40. At the Drive In – Relationship of Command

Admittedly, I didn’t really get At the Drive In upon first listen to Relationship of Command, their best and final album.  It wasn’t until some time after their breakup that I dusted it off and gave it another shot, and from then on it became a staple for my road trips and, even recently, my city commutes.  I blame my myopia on high school ignorance and misdirected expectations; I was yearning for a fix to my Rage Against the Machine obsession (who had recently called it quits), and first single “One Armed Scissor” seemed to suggest to me At the Drive In were apt to fill the void.

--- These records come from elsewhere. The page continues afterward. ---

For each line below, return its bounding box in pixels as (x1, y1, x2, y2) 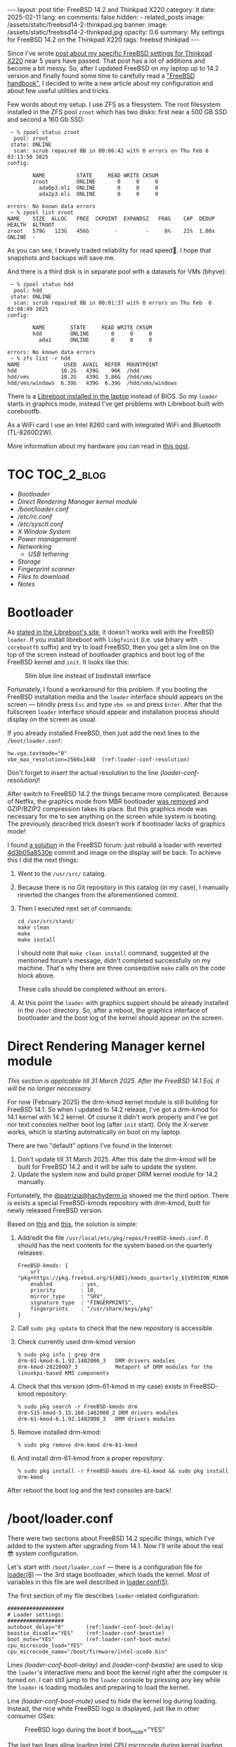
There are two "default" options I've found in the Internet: (7, 1141, 173, 1150)
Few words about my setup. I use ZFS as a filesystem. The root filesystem (7, 100, 221, 109)
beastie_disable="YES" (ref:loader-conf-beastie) (7, 1629, 165, 1637)
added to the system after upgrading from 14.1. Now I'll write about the (7, 1541, 211, 1550)
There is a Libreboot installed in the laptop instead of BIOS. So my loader (7, 392, 218, 400)
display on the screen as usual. (7, 714, 97, 724)
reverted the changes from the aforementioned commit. (17, 890, 179, 899)
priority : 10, (30, 1286, 97, 1293)
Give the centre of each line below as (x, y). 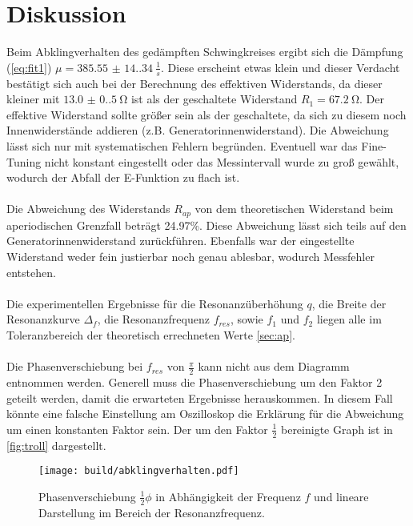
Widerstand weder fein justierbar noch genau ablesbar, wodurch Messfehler (190, 256)
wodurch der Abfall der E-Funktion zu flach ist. (123, 177)
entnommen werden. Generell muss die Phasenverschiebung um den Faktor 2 (194, 381)
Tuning (24, 161)
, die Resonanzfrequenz (153, 319)
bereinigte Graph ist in (337, 429)
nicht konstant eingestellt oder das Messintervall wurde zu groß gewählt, (222, 161)
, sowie (247, 319)
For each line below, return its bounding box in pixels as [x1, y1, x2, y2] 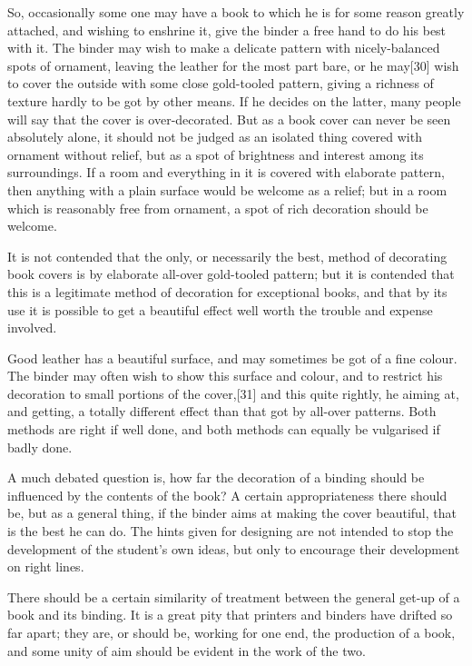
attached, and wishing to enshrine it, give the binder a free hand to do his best [7, 20, 447, 39]
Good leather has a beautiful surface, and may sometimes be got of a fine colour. [7, 348, 457, 367]
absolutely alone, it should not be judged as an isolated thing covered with [7, 127, 422, 146]
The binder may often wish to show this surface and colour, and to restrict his [7, 366, 443, 385]
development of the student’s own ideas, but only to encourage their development [7, 539, 460, 558]
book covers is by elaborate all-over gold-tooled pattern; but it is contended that [7, 264, 455, 283]
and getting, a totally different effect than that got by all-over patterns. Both [7, 402, 437, 421]
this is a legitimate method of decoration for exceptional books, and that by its [7, 282, 447, 301]
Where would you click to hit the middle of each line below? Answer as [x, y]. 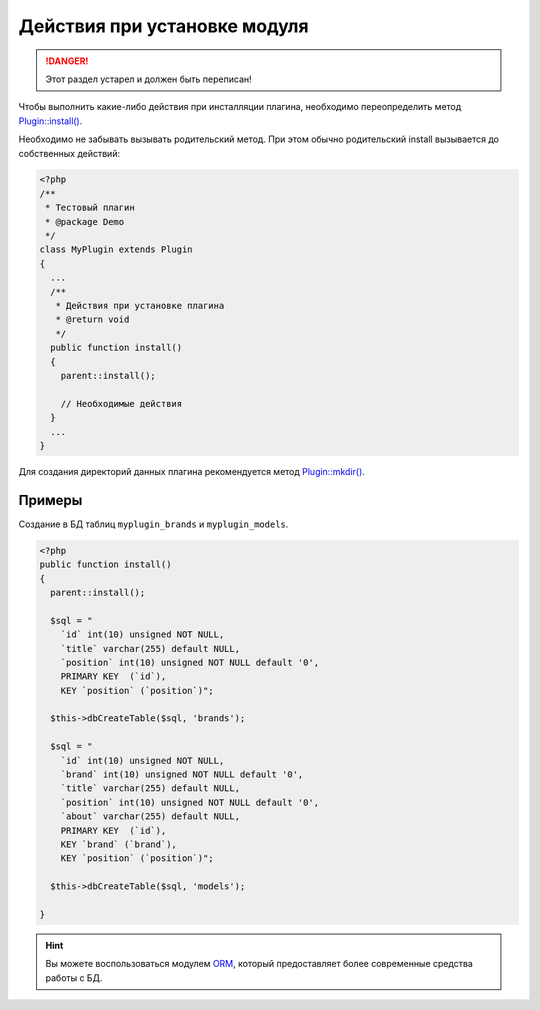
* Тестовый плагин [90, 208]
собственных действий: [69, 153]
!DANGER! [67, 61]
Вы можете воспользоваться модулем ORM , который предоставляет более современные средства [259, 964]
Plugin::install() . [50, 121]
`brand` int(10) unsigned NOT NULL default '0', [182, 774]
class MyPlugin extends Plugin [116, 249]
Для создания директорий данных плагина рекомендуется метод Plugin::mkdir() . [191, 471]
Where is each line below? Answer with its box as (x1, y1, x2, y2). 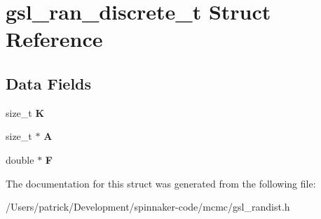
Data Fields (6, 72, 92, 94)
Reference (6, 24, 103, 53)
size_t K (6, 105, 45, 120)
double (6, 152, 34, 167)
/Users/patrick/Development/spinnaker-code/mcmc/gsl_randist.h (6, 199, 290, 214)
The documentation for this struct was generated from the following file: (6, 176, 316, 190)
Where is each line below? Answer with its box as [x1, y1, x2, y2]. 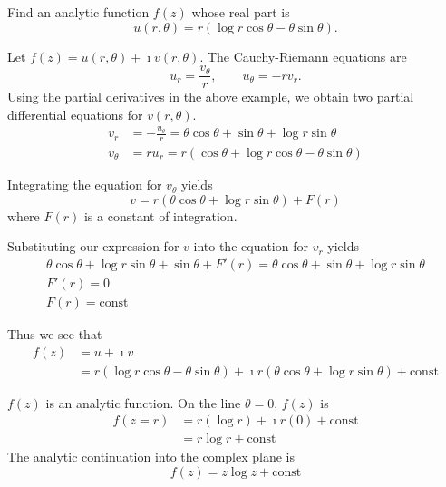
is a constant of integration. [83, 206, 238, 225]
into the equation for [193, 237, 308, 256]
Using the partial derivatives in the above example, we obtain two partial [7, 87, 414, 106]
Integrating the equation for [7, 175, 162, 194]
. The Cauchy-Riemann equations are [199, 46, 407, 65]
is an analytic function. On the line [45, 393, 241, 412]
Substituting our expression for [7, 237, 179, 256]
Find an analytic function [7, 3, 150, 21]
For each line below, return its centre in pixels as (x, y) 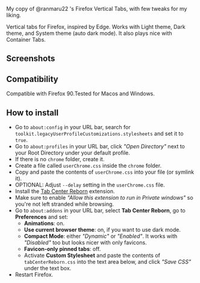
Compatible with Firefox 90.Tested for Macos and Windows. (81, 94)
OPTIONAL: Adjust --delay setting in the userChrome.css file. (90, 185)
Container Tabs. (26, 40)
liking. (14, 15)
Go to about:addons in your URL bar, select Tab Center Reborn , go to (100, 211)
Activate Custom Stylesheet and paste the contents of (92, 255)
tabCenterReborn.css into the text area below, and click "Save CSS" (108, 262)
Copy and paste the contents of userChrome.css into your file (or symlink (105, 172)
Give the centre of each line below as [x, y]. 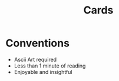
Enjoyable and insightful [43, 72]
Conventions [38, 43]
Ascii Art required [35, 59]
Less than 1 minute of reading [50, 66]
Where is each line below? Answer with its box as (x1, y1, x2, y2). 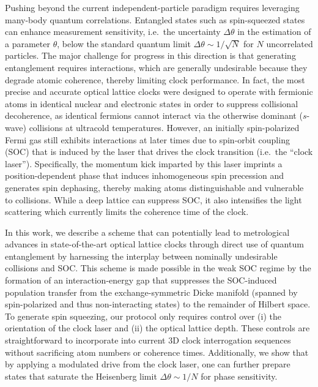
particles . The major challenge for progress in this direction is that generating (5, 49, 296, 62)
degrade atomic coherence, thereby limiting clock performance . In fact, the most (5, 73, 305, 86)
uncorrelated (266, 37, 313, 50)
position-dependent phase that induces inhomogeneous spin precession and (5, 169, 284, 182)
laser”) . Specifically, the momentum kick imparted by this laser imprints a (5, 157, 283, 170)
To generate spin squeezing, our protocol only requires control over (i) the (5, 309, 282, 322)
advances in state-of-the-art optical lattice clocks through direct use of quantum (5, 238, 304, 250)
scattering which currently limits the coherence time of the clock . (5, 205, 249, 218)
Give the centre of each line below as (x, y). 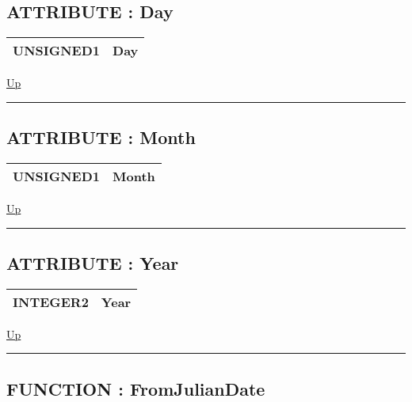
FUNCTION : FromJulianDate (136, 388)
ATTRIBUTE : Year (93, 262)
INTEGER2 (51, 301)
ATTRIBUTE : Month (101, 137)
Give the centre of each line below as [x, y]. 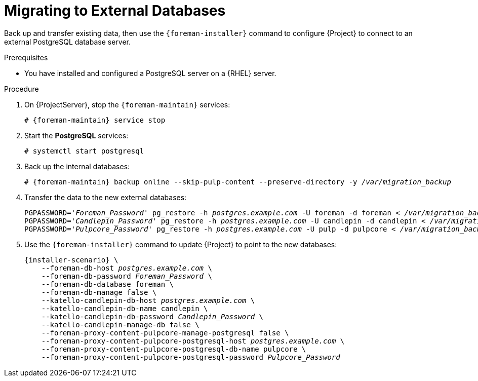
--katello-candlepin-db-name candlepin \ [125, 308]
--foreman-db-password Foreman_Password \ [127, 276]
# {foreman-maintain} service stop [95, 120]
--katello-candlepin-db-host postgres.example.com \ [148, 300]
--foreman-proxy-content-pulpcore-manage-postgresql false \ [165, 333]
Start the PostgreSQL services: [76, 135]
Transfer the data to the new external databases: [106, 197]
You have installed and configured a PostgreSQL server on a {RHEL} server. [150, 73]
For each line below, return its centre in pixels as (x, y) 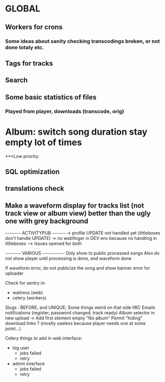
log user (21, 348)
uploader (14, 273)
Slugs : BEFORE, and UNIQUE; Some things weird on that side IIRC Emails (80, 307)
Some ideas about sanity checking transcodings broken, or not (82, 41)
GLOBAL (23, 9)
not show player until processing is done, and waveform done (68, 258)
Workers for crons (34, 27)
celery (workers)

Obviously, that was unfair to the sheer punk this crew were offering the masses – where Rage gets their prowess from old-skool hip-hop, the aggression of At the Drive In can be found in the slicing choruses of “Arc Arsenal,” the tongue-in-cheek comedy of “Rolodex Propaganda,” and the undeniable infectiousness of my personal highlight, “Pattern Against User.”

As we can all see today, this was the El Paso group’s high point – the always-convoluted Mars Volta and the downright terrible Sparta have been poor alternatives to the focus that we discovered on Relationship of Command, and for that matter, At the Drive In as a whole.  While we all anticipate/dread the reunion at Fun Fun Fun Fest 2015 (where they will play Relationship in its entirety), we still have this album to keep us banging our head, maniacally shaking our oversized Omar-homage hairdos.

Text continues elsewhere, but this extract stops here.